For the records below, tally every line that has the word "example" and reply with the number alone.

### Data supplied
<<<<

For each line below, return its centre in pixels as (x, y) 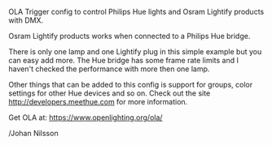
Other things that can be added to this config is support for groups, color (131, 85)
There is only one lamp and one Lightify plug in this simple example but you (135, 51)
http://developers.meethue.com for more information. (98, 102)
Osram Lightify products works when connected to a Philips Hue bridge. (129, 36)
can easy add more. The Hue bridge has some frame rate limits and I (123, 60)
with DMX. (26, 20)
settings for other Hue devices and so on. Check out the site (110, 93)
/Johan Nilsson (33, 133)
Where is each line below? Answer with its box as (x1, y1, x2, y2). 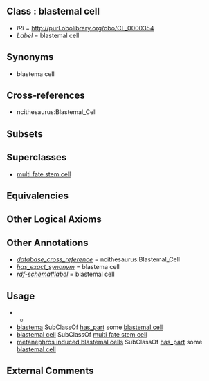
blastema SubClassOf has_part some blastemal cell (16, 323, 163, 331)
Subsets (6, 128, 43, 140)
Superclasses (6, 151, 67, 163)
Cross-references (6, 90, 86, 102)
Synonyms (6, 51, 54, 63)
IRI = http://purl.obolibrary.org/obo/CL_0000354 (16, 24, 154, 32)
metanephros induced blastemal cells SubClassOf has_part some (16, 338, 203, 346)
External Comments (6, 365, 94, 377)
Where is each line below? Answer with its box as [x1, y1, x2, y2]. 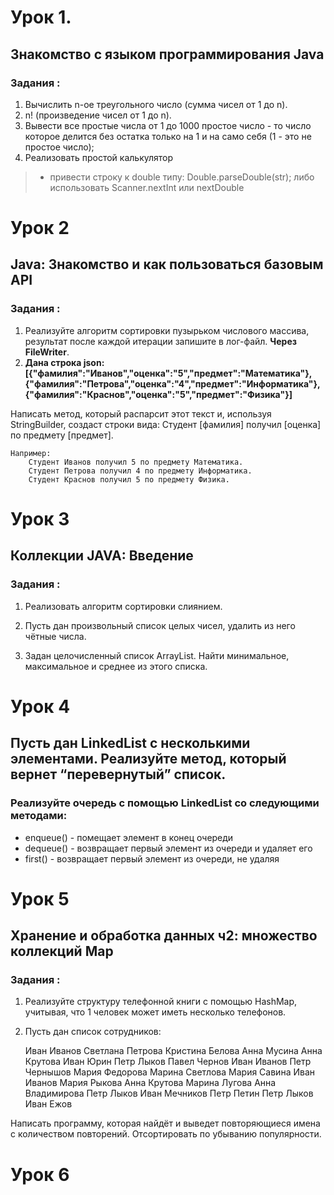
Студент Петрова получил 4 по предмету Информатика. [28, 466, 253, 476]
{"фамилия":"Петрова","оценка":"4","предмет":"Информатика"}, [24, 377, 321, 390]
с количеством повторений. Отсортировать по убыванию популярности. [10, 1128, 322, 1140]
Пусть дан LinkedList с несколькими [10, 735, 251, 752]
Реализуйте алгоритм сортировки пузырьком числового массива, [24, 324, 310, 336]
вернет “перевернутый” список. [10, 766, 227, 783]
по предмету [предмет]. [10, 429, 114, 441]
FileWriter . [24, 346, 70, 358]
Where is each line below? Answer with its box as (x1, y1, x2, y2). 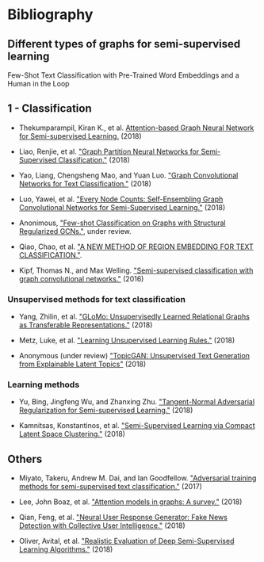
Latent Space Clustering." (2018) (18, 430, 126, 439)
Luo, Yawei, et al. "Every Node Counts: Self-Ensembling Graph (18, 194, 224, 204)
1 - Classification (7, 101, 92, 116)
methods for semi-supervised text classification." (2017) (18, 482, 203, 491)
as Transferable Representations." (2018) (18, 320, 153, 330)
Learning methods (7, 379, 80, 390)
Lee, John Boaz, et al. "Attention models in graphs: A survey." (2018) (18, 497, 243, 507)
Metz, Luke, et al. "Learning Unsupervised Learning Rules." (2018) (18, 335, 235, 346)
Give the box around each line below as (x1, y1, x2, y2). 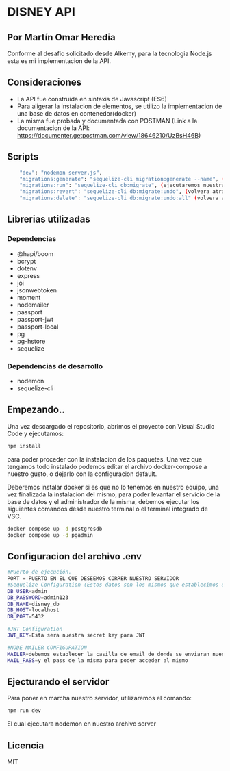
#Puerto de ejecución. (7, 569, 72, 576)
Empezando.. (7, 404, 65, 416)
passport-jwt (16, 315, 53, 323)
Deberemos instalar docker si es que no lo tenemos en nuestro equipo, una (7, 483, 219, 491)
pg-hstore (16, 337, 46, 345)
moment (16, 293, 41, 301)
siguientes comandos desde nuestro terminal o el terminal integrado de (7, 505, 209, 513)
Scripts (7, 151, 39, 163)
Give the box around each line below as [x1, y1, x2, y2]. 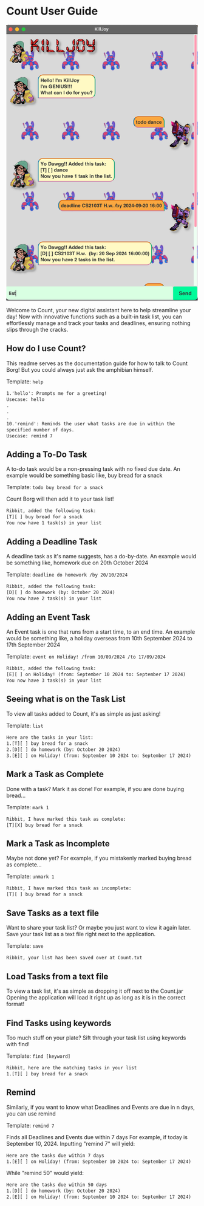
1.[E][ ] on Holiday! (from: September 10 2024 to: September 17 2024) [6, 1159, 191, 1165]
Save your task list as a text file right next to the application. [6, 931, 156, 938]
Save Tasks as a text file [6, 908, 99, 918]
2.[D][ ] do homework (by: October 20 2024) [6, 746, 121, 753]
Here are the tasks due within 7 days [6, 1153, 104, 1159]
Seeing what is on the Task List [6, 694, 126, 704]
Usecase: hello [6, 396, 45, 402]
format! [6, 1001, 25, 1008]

>>>>
<<<<

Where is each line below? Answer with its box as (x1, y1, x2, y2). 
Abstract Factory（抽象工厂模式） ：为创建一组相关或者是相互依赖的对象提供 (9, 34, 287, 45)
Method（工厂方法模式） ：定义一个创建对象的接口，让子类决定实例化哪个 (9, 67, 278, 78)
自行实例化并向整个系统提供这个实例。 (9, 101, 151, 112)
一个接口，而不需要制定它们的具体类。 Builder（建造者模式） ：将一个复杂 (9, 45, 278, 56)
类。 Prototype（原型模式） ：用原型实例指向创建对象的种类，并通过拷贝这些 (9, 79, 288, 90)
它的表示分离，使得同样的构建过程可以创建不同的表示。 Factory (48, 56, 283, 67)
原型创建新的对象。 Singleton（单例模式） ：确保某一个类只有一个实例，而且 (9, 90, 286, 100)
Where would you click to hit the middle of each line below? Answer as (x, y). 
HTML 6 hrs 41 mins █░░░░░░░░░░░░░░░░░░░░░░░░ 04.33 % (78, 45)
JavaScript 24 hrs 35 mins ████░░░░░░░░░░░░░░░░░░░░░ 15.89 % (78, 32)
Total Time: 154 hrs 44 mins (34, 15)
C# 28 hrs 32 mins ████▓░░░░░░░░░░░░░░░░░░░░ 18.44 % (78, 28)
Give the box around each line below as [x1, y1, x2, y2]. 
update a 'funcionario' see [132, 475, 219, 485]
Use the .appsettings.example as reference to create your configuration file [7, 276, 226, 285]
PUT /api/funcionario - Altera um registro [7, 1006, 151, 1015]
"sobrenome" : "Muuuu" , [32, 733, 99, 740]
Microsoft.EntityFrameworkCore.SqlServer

>>>>

### Output of the task
2